Ladies’ Circular Skirt No. 4487
Ladies’ Circular Skirt, with Inverted Box-Plait at the Back; and having a Scalloped Circular Flounce Set On, from Beneath which the Skirt may be Cut Away. (To be made with the Conventional or Decided Dip at the Top, and in Short-Sweep' or Round Length.)
This skirt is illustrated on page 613, in figures Nos. 184 T and 208 T, and on the first cover page.
An applied circular, rippling flounce that shows a scalloped upper outline is an intriguing feature of the skirt, which is made of mode cloth, with a machine-stitched strapping of the material for the decorative finish.
The skirt is of circular shaping and is dart-fitted over the hips; it has the fashionable Marie Antoinette dip at the top that may be conventional or more pronounced, according to individual preference.
The mode may be in round or short-sweep length at the bottom wherein the medium sizes it measures about three yards and one-fourth, and the flounce about four yards and one-fourth.

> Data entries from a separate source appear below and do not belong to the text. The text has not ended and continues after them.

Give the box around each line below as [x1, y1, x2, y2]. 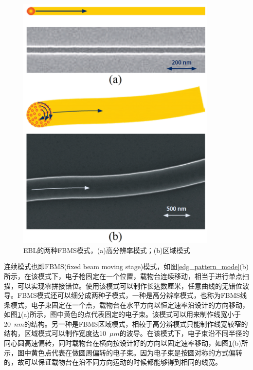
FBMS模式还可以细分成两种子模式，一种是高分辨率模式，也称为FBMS [17, 290, 240, 300]
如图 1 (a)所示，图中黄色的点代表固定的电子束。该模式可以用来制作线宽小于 [4, 309, 241, 319]
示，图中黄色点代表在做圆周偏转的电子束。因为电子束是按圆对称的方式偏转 [4, 347, 242, 357]
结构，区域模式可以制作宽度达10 [4, 328, 106, 338]
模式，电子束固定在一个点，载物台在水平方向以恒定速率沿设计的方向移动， [10, 299, 249, 310]
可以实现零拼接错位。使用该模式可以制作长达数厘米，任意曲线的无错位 [17, 280, 242, 291]
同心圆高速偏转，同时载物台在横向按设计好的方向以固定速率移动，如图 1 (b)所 [4, 338, 248, 348]
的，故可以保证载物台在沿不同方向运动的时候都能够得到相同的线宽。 [4, 357, 222, 367]
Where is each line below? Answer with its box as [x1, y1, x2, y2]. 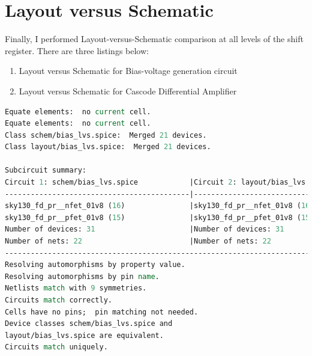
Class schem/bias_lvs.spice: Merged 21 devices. [5, 130, 207, 140]
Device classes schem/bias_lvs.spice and [5, 319, 173, 328]
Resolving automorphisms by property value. [5, 260, 185, 269]
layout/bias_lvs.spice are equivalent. [5, 331, 164, 340]
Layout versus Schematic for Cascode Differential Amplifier [19, 84, 237, 97]
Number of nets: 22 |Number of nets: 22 [5, 237, 271, 246]
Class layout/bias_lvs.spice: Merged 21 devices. [5, 143, 211, 152]
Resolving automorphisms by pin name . [5, 272, 160, 281]
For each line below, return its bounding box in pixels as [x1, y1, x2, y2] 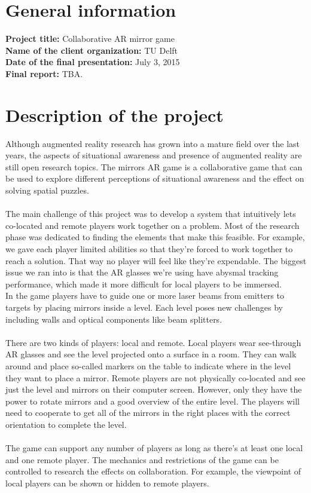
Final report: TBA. [5, 67, 83, 79]
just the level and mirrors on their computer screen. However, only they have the [5, 383, 302, 396]
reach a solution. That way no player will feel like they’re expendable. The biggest [5, 254, 307, 267]
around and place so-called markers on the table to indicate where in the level [5, 359, 291, 372]
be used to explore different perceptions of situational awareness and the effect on [5, 172, 304, 185]
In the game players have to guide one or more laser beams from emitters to [5, 289, 284, 302]
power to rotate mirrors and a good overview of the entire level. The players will [5, 394, 300, 407]
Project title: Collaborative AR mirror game [5, 32, 175, 45]
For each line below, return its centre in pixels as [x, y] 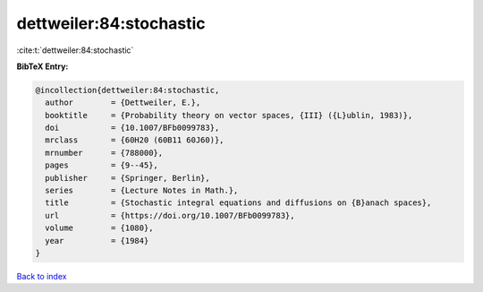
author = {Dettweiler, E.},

The fullness at the back is laid in an inverted box-plait, and the skirt may end at the top of the flounce or extend beneath it.
Wide fabrics are recommended for reproducing the mode, and braid, machine-stitching or strappings of the material, silk or satin may be applied as a finish.
We have pattern No. 4487 in nine sizes for ladies from twenty to thirty-six inches waist, or thirty-seven to fifty-eight and one-half inches hip measure.
To make the skirt for a lady of twenty-four inches waist or forty-one inches hip, if it is to extend under the flounce, needs three yards and one-half of fabric fifty-eight inches wide, and if it is to be cut away from beneath the frill, three yards of material in the same width.
Price of pattern, Is. or 25 cents.
“Descriptions of Figures in Colors, Tints, Etc., Shown on First Page of Cover and Pages 571 to 591 Inclusive,” in The Delineator: An Illustrated Magazine of Literature and Fashion, Paris-London-New York-Toronto: The Butterick Publishing Co. Ltd., Vol. LXI, No. 5, November 1900, p. Front Cover, 591, 600, 606-607, 613, 616-617.
Editors Note: Some terminology used in the description of women's clothing during the 1800s and early 1900s has been changed to reflect more modern terms. For example, a women's "Toilette" -- a form of costume or outfit has an entirely different common meaning in the 21st century. Typical terms applied to "toilette" include outfit, ensemble, or costume, depending on context.
Note: We have edited this text to correct grammatical errors and improve word choice to clarify the article for today’s readers. Changes made are typically minor, and we often left passive text “as is.” Those who need to quote the article directly should verify any changes by reviewing the original material.